■ What you need to do:
Lines after the one containing "informações sobre a" are to be omitted; print exactly each line from the start of the records up to and including it.

===

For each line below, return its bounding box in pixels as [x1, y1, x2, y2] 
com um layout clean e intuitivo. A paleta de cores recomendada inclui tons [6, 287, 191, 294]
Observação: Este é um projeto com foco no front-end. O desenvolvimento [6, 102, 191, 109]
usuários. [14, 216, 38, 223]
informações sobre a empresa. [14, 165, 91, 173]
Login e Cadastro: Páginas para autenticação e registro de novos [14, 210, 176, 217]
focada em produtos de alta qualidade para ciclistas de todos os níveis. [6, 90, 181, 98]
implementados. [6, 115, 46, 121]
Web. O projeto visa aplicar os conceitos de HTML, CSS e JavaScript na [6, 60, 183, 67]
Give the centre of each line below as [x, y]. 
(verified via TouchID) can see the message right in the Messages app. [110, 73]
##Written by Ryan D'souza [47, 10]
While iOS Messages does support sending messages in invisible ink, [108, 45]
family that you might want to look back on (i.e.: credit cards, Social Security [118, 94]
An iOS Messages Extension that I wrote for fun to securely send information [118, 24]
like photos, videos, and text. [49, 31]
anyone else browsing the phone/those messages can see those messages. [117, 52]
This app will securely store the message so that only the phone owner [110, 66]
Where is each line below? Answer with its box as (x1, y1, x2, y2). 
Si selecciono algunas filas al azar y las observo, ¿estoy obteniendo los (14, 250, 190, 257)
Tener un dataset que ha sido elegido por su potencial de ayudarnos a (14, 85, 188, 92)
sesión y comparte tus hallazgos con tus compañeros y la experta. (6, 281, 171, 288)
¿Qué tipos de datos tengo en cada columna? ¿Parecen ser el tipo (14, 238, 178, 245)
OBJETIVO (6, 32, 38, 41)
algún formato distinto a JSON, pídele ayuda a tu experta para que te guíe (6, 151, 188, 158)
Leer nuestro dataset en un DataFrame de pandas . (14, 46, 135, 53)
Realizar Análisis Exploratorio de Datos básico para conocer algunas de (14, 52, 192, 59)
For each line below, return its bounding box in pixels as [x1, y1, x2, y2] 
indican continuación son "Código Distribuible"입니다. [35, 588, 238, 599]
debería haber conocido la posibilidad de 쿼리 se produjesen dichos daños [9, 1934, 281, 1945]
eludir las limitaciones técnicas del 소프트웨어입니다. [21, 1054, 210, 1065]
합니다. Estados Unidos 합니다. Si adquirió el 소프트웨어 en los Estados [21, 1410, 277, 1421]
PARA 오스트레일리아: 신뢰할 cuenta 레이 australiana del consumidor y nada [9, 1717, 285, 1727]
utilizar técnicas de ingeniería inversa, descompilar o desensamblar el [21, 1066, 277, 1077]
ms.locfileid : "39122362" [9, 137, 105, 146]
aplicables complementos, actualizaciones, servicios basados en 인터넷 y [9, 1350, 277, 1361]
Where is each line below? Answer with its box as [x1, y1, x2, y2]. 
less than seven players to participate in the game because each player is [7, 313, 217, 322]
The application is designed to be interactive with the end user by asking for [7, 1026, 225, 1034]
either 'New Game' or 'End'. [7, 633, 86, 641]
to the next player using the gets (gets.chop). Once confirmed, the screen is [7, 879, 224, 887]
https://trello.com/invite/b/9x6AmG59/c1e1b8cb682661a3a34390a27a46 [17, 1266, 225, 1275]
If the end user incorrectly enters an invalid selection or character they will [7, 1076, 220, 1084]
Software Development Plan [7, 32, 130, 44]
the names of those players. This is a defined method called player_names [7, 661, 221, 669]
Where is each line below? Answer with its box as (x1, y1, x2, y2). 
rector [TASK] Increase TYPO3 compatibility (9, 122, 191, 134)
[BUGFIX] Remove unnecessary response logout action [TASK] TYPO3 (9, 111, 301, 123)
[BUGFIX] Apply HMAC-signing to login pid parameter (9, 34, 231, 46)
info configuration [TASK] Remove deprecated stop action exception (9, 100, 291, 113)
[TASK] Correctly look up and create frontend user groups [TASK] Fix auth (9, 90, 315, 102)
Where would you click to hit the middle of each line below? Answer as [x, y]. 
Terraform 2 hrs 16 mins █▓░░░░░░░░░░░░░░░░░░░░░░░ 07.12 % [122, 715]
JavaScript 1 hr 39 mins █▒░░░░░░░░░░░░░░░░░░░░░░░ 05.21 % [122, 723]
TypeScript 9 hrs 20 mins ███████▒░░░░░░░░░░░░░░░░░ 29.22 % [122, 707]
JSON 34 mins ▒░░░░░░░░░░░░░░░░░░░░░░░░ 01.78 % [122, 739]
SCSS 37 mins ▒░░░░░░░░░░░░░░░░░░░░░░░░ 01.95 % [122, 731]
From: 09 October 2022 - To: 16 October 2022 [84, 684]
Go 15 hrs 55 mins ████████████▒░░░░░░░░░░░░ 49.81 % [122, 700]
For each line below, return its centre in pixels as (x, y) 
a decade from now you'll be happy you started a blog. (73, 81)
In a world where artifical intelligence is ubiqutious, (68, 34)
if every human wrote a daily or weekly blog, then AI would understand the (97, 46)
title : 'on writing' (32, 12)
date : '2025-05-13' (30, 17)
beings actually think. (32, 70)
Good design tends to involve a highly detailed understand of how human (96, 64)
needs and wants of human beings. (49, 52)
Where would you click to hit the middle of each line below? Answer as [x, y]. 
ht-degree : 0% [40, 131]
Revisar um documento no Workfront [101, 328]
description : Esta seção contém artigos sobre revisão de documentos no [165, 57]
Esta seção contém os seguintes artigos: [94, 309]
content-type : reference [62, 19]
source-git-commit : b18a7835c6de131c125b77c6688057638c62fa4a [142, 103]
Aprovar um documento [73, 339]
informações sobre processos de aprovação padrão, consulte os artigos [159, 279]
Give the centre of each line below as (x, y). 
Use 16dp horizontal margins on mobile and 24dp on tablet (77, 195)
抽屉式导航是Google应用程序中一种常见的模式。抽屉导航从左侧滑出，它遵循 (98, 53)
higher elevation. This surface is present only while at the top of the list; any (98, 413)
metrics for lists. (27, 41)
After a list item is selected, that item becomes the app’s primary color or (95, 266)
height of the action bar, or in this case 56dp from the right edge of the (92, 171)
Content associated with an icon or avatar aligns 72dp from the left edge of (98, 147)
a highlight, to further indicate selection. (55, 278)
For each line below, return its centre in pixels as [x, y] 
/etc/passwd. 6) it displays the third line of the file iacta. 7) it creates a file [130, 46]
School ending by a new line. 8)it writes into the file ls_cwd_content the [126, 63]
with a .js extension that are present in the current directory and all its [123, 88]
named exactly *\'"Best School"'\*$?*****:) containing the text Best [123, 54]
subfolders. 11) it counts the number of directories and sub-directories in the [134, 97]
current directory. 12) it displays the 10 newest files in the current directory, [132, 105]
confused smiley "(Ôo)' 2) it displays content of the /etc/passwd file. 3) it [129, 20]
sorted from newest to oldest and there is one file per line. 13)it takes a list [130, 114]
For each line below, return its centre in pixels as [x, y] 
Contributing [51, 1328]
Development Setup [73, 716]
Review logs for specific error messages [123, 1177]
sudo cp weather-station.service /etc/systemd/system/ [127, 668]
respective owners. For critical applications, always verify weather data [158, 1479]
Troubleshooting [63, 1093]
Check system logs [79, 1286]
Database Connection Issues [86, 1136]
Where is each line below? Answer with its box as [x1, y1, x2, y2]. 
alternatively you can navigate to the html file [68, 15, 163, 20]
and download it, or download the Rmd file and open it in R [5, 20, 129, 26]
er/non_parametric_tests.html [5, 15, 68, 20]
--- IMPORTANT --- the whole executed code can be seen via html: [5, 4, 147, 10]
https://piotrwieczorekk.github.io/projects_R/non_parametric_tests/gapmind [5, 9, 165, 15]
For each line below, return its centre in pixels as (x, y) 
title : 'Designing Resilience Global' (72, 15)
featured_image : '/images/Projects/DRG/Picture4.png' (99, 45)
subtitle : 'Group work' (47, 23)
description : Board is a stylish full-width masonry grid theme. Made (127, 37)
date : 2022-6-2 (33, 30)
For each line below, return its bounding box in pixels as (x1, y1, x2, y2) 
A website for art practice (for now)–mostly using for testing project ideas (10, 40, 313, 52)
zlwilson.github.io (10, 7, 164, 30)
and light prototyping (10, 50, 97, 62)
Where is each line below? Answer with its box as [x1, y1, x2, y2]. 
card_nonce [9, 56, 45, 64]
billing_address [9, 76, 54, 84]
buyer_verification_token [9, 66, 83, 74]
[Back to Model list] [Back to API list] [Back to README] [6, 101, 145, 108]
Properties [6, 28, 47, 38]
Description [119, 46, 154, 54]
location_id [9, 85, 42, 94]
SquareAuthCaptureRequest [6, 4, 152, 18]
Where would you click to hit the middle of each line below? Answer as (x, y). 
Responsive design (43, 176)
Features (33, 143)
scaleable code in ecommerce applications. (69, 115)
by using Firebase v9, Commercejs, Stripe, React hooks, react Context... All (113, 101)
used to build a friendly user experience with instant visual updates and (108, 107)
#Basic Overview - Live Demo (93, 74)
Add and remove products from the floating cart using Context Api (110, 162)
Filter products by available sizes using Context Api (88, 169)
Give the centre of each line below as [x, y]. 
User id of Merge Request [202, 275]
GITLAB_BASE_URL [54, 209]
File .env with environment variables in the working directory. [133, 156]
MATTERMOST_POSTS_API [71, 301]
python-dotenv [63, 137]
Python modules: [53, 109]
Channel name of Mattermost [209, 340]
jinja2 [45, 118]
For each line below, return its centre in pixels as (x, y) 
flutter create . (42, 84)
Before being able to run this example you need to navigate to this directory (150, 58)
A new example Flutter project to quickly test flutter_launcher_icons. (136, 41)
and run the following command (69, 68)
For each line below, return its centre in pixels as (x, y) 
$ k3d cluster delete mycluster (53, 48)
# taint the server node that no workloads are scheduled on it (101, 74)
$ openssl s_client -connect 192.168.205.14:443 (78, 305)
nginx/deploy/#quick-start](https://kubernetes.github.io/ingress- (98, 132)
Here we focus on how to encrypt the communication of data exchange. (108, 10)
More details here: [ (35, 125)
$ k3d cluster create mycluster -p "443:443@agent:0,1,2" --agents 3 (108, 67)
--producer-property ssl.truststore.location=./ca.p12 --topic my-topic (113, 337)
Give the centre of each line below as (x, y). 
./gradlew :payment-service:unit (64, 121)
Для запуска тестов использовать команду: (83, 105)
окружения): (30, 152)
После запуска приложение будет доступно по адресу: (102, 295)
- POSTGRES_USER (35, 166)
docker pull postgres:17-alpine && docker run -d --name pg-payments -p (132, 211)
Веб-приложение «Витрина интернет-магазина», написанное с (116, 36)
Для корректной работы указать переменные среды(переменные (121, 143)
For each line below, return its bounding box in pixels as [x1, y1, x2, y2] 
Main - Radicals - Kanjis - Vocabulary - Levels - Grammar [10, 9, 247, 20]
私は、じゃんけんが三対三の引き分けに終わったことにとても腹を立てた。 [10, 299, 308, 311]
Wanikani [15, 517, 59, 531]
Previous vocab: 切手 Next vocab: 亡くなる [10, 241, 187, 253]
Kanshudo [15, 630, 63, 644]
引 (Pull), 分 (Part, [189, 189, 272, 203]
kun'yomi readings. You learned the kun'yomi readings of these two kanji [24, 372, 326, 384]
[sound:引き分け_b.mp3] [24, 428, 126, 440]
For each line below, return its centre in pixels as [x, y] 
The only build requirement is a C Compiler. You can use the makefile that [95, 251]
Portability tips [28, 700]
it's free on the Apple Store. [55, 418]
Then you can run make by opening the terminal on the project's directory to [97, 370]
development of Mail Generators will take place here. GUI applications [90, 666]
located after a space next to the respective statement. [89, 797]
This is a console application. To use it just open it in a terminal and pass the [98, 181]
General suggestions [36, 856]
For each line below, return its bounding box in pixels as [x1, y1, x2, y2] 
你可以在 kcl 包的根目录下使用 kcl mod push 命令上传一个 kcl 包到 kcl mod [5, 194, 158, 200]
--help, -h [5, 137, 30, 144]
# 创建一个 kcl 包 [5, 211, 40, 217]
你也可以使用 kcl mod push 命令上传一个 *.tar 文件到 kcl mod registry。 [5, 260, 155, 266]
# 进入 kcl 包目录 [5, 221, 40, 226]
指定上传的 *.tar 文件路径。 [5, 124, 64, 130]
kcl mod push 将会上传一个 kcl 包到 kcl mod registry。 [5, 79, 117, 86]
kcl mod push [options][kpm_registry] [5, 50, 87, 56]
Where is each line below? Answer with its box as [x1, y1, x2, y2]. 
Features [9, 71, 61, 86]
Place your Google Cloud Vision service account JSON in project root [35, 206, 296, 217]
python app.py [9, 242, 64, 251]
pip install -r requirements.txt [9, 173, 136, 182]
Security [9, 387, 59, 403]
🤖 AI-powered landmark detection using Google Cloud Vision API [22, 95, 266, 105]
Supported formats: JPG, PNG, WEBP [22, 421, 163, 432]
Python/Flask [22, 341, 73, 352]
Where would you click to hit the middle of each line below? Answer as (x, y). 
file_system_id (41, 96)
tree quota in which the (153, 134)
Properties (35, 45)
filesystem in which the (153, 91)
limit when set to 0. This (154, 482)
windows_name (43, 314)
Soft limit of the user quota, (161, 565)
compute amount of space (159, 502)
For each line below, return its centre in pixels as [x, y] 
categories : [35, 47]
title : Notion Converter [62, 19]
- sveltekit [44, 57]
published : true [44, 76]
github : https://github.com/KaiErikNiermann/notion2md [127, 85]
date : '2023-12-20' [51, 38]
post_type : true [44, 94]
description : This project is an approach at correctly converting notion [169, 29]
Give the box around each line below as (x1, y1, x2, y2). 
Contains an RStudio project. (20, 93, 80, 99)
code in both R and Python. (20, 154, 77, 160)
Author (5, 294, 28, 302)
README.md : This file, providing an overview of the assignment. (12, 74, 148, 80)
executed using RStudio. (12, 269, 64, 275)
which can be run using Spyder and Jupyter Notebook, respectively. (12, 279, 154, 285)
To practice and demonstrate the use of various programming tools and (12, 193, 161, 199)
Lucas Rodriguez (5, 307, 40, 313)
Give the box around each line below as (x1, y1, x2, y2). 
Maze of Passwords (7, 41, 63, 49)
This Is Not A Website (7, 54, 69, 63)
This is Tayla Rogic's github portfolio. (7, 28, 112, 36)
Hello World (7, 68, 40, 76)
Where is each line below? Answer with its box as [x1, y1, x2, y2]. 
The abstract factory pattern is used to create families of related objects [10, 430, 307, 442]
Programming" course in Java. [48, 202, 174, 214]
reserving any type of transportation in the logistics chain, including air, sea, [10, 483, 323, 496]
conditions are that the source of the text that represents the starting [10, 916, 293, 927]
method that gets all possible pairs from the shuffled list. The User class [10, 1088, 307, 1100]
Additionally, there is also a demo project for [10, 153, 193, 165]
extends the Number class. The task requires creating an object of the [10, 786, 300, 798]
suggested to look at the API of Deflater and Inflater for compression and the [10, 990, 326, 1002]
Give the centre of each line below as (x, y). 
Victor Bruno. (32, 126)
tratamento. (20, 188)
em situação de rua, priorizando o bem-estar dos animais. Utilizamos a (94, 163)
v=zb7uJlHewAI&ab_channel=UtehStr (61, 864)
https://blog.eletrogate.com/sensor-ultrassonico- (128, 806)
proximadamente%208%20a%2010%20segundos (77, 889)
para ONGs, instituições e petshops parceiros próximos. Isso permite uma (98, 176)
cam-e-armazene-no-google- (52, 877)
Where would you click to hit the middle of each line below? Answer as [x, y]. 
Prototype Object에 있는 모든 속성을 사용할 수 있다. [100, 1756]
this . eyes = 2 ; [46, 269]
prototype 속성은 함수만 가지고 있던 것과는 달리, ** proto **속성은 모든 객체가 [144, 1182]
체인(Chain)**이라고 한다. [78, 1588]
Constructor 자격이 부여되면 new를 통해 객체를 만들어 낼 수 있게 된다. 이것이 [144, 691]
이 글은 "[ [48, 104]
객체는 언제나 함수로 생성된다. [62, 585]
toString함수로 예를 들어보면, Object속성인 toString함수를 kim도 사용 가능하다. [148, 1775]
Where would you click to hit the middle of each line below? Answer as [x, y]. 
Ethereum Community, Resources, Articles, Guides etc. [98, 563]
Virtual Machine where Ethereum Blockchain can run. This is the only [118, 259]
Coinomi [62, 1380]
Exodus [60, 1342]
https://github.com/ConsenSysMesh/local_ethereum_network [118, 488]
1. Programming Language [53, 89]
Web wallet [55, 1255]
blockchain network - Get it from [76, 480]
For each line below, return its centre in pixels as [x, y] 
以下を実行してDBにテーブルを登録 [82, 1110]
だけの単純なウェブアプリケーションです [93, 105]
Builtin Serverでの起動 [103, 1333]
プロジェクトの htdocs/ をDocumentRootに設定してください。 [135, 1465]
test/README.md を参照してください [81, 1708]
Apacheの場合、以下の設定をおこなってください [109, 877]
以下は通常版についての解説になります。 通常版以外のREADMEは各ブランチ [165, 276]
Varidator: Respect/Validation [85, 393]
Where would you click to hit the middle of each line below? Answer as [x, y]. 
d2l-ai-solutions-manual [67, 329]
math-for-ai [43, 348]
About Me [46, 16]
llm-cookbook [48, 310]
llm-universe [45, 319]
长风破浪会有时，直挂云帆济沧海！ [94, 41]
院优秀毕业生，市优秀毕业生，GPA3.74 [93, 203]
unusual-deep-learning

===

■ Task answer:
For each line below, return its bounding box in pixels as [x1, y1, x2, y2] 
com um layout clean e intuitivo. A paleta de cores recomendada inclui tons [6, 287, 191, 294]
Observação: Este é um projeto com foco no front-end. O desenvolvimento [6, 102, 191, 109]
usuários. [14, 216, 38, 223]
informações sobre a empresa. [14, 165, 91, 173]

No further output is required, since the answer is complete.